The data Start Marker

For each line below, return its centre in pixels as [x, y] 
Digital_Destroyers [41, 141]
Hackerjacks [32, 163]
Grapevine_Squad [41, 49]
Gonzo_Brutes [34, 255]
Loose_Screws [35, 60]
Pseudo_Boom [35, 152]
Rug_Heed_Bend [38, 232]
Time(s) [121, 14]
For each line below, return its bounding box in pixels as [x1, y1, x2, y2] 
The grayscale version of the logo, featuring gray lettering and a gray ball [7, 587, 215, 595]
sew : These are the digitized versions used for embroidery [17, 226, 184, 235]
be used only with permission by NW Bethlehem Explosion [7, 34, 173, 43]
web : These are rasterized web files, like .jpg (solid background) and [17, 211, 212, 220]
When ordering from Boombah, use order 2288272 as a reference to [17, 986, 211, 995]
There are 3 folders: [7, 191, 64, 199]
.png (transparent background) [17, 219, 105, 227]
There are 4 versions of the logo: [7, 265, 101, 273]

The data End Marker
The data Start Marker

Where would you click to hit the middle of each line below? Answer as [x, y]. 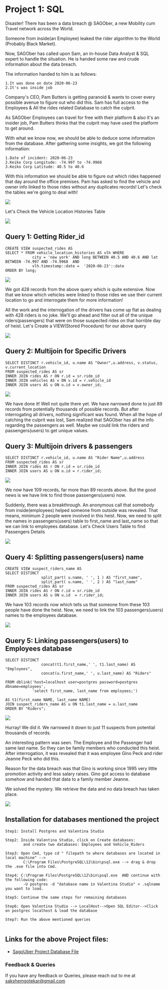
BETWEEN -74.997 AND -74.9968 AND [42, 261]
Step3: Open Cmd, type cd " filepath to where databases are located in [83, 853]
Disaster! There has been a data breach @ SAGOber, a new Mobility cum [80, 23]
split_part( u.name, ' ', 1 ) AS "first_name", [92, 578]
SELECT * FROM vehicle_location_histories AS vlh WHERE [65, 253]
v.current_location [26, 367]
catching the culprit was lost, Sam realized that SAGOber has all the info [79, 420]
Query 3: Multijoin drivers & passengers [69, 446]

The data End Marker

Task to carry out: Return word for word the lines above from the line with "Grapevine_Squad [41, 49]" to the line with "When ordering from", including both and leaving out all others.

Your response:
Grapevine_Squad [41, 49]
Gonzo_Brutes [34, 255]
Loose_Screws [35, 60]
Pseudo_Boom [35, 152]
Rug_Heed_Bend [38, 232]
Time(s) [121, 14]
For each line below, return its bounding box in pixels as [x1, y1, x2, y2] 
The grayscale version of the logo, featuring gray lettering and a gray ball [7, 587, 215, 595]
sew : These are the digitized versions used for embroidery [17, 226, 184, 235]
be used only with permission by NW Bethlehem Explosion [7, 34, 173, 43]
web : These are rasterized web files, like .jpg (solid background) and [17, 211, 212, 220]
When ordering from Boombah, use order 2288272 as a reference to [17, 986, 211, 995]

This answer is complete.